Billy Gibbons: No, but since we’re talking about Gene, we can go back to that “home on the range,” because Jamey Johnson did a bang-up version of “La Grange.”
Butt-head: That’s cool, I guess. You know, we went to La Grange once, and Beavis asked a cop where the whorehouse was and got arrested. That was cool.
Beavis: Yeah! Where is the whorehouse?
Billy Gibbons: Well, good question. I can’t really answer that, but we know it’s not near the Texas State Capitol. I’ve been tip-toeing a bit, because I just accepted a gracious offer from the good state of Texas to become the Texas State Musician for 2012.
Butt-head: Whoa, that’s cool. Like, what does an official Texas State Musician do?
Beavis: Yeah. Does that mean you get to carry a gun?
Billy Gibbons: You mean another one?
Beavis: Yeah! Or can you go around kicking people’s asses, like that Walker Texas Ranger guy? Or like, arrest and execute musicians that suck?
Butt-head: Yeah, like Vanilla Ice! He’s from Dallas, isn’t he? You could be like, “By the power invested me as Texas State Musician, I charge you, Vanilla Ice, guilty of sucking.”
Billy Gibbons: I’m not sure, but I think that’s been done already. I’m pretty sure Vanilla Ice’s career was iced a while back. In fact, I think you guys did that, didn’t you?
Butt-head: Oh yeah. I forgot. Huh huh. That was cool. So, are we like, done now?
Beavis: No way! We’re supposed to ask him about the new ZZ Top album.
Butt-head: Oh, right. So, we’ve been waiting on your new ZZ Top record. What’s going on?
Billy Gibbons: Well, the good news is that we’re working with Rick Rubin, and the better news is that he likes to take a long time, so we’ve had an extended vacation. But we’ll soon be beating the streets and making noise.
Beavis: Yes! Rick Rubin rules! He parties with Slayer and the Beastie Boys and Metallica. And that Johnny Cash dude, too!

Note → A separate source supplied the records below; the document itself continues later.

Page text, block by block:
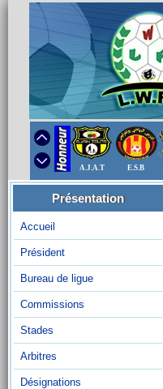
A.J.A.T E.S.B
Présentation
Accueil
Président
Bureau de ligue
Commissions
Stades
Arbitres
Désignations
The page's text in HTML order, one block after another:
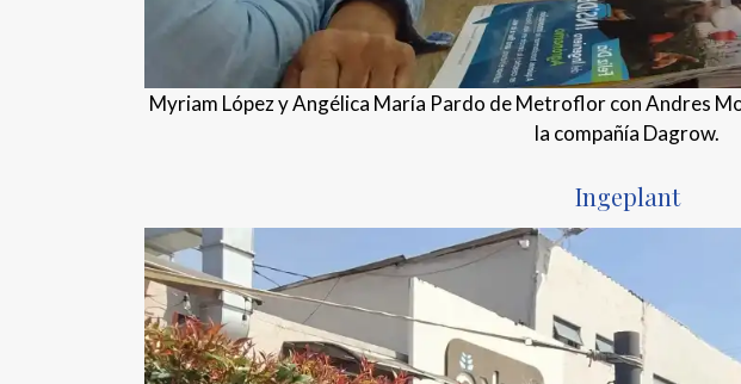
Myriam López y Angélica María Pardo de Metroflor con Andres
la compañía Dagrow.
Ingeplant
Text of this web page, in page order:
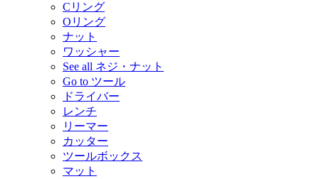
Cリング
Oリング
ナット
ワッシャー
See all ネジ・ナット
Go to ツール
ドライバー
レンチ
リーマー
カッター
ツールボックス
マット
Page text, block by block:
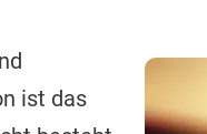
ist das
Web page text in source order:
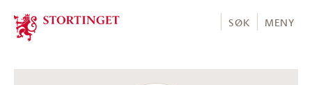
Stortinget.no
SØK MENY
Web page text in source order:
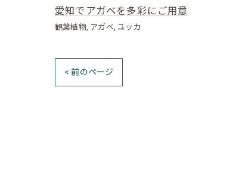
愛知でアガベを多彩にご用意
観葉植物 アガベ ユッカ
< 前のページ
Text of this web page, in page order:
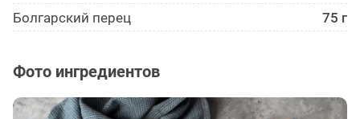
Болгарский перец
75 г
Фото ингредиентов

Billy Gibbons: That’s right. We’re buttoning it up at the end of November, so I would hope it would be out no later than springtime next year. Sometime around April or May, I’d say.

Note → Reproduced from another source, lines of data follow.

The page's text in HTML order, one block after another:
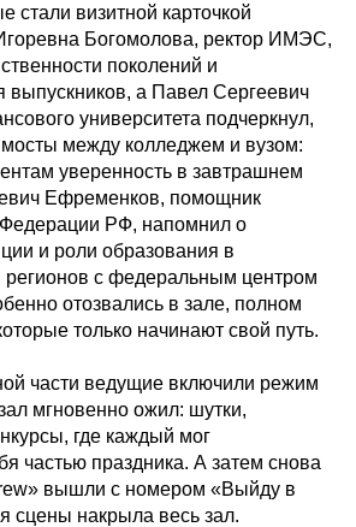
стали визитной карточкой
Богомолова, ректор ИМЭС,
поколений и
выпускников, а Павел Сергеевич
университета подчеркнул,
между колледжем и вузом:
уверенность в завтрашнем
Ефременков, помощник
РФ, напомнил о
и роли образования в
регионов с федеральным центром
отозвались в зале, полном
только начинают свой путь.
части ведущие включили режим
мгновенно ожил: шутки,
где каждый мог
частью праздника. А затем снова
вышли с номером «Выйду в
сцены накрыла весь зал.
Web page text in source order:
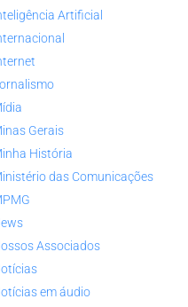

Butt-head: Cool. Are you going to be making any videos for it?
Beavis: Yeah! ZZ Top videos are cool. Only how come in all your videos, you always give your car to some wuss so he can score with chicks, and then he drives away with the chicks and you guys don’t get any?
Butt-head: Yeah. You guys always get like, stranded in the desert. Hey, maybe for your new album, you could make a video where you give us the keys to your car, and then we could score.
Beavis: Yeah! Yeah! That would rule!
Billy Gibbons: Maybe. But I think you’re going to need a little more help than that. If you guys really want to score with the ladies, the first thing you’ve got to do is drive them to a Mexican restaurant.
Beavis: You mean for tacos and nachos?
Billy Gibbons: No, my brother. I mean for hot sauce. Hot sauce helps in a lot of areas!